From e2787630c1abb075c935cf47e91beb7c656f48c4 Mon Sep 17 00:00:00 2001
From: Thomas Gleixner <tglx@linutronix.de>
Date: Thu, 12 Jan 2006 11:36:14 +0100
Subject: [hrtimer] Change resolution storage to ktime_t format

Change the storage format of the per base resolution to ktime_t to
make it easier accessible in the hrtimers code.

Change the resolution from (NSEC_PER_SEC/HZ) to TICK_NSEC as Roman
pointed out. TICK_NSEC is closer to the real resolution.

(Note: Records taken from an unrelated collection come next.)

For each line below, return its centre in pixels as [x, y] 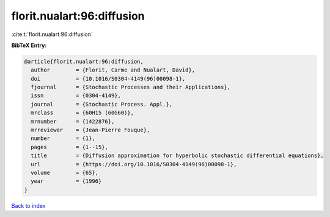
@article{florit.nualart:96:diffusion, [84, 61]
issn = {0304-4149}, [76, 96]
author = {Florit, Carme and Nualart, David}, [113, 70]
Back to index [28, 205]
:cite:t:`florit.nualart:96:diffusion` [52, 34]
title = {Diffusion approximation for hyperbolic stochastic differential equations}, [177, 156]
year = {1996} [66, 181]
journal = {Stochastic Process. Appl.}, [102, 104]
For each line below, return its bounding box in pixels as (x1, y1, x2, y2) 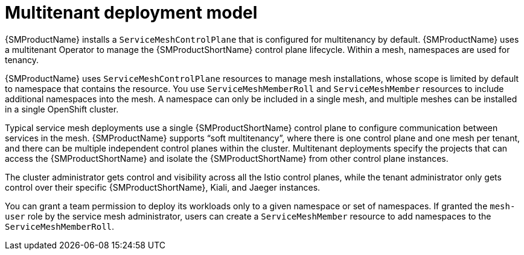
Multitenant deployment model (5, 2, 258, 23)
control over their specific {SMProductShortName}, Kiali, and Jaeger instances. (5, 182, 321, 192)
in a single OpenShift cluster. (5, 103, 119, 114)
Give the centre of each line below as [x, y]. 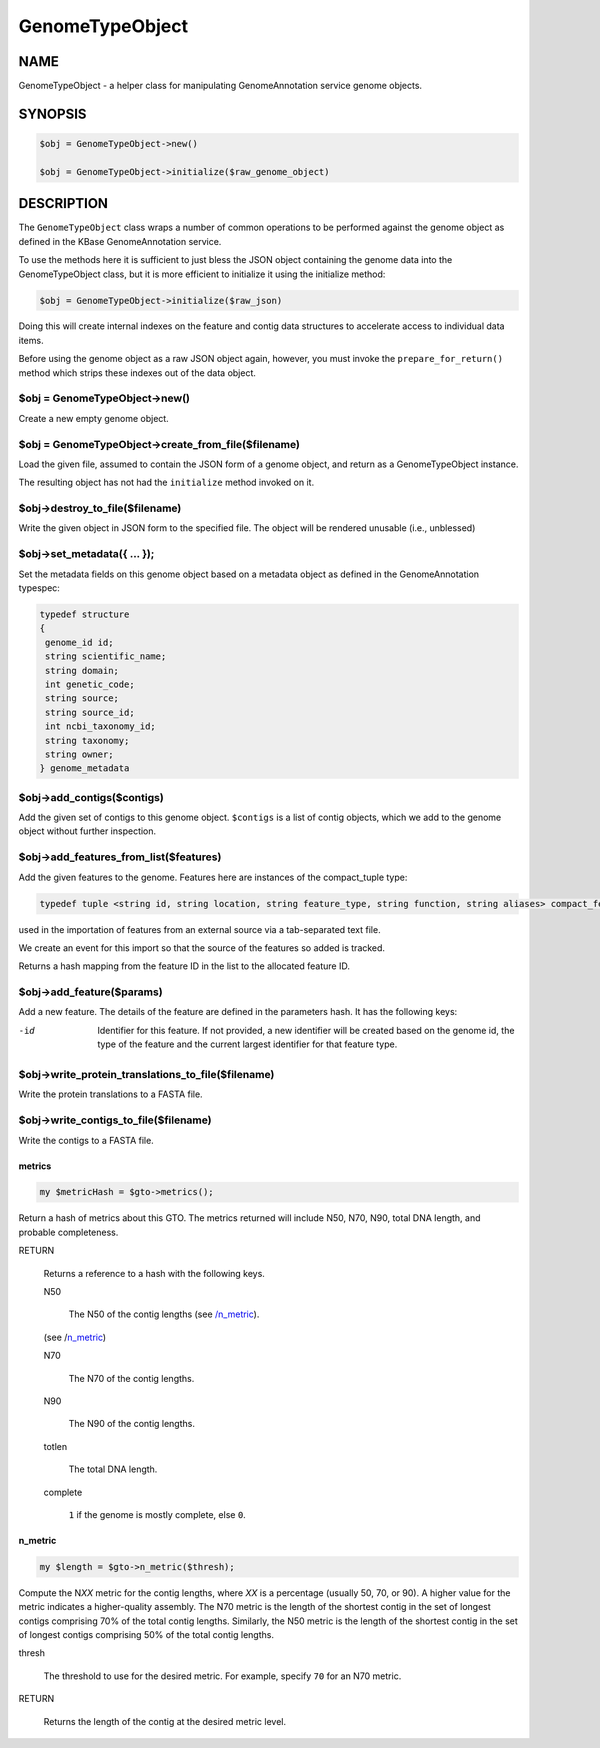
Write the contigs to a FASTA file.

Signed-off-by: Thomas Gleixner <tglx@linutronix.de>
---
 kernel/hrtimer.c | 3 +--
 1 file changed, 1 insertion(+), 2 deletions(-)

(limited to 'kernel')

diff --git a/kernel/hrtimer.c b/kernel/hrtimer.c
index e6e8278bcb18..76d759ce6231 100644
--- a/kernel/hrtimer.c
+++ b/kernel/hrtimer.c
@@ -518,9 +518,8 @@ int hrtimer_get_res(const clockid_t which_clock, struct timespec *tp)
 {
 	struct hrtimer_base *bases;
 
-	tp->tv_sec = 0;
 	bases = per_cpu(hrtimer_bases, raw_smp_processor_id());
-	tp->tv_nsec = bases[which_clock].resolution;
+	*tp = ktime_to_timespec(bases[which_clock].resolution);
 
 	return 0;
 }
-- 
cgit v1.2.2


From c9db4fa11526affde83603fe52595bd1260c1354 Mon Sep 17 00:00:00 2001
From: Thomas Gleixner <tglx@linutronix.de>
Date: Thu, 12 Jan 2006 11:47:34 +0100
Subject: [hrtimer] Enforce resolution as lower limit of intervals

Roman Zippel pointed out that the missing lower limit of intervals
leads to an accounting error in the overrun count. Enforce the lower
limit of intervals to resolution in the timer forwarding code.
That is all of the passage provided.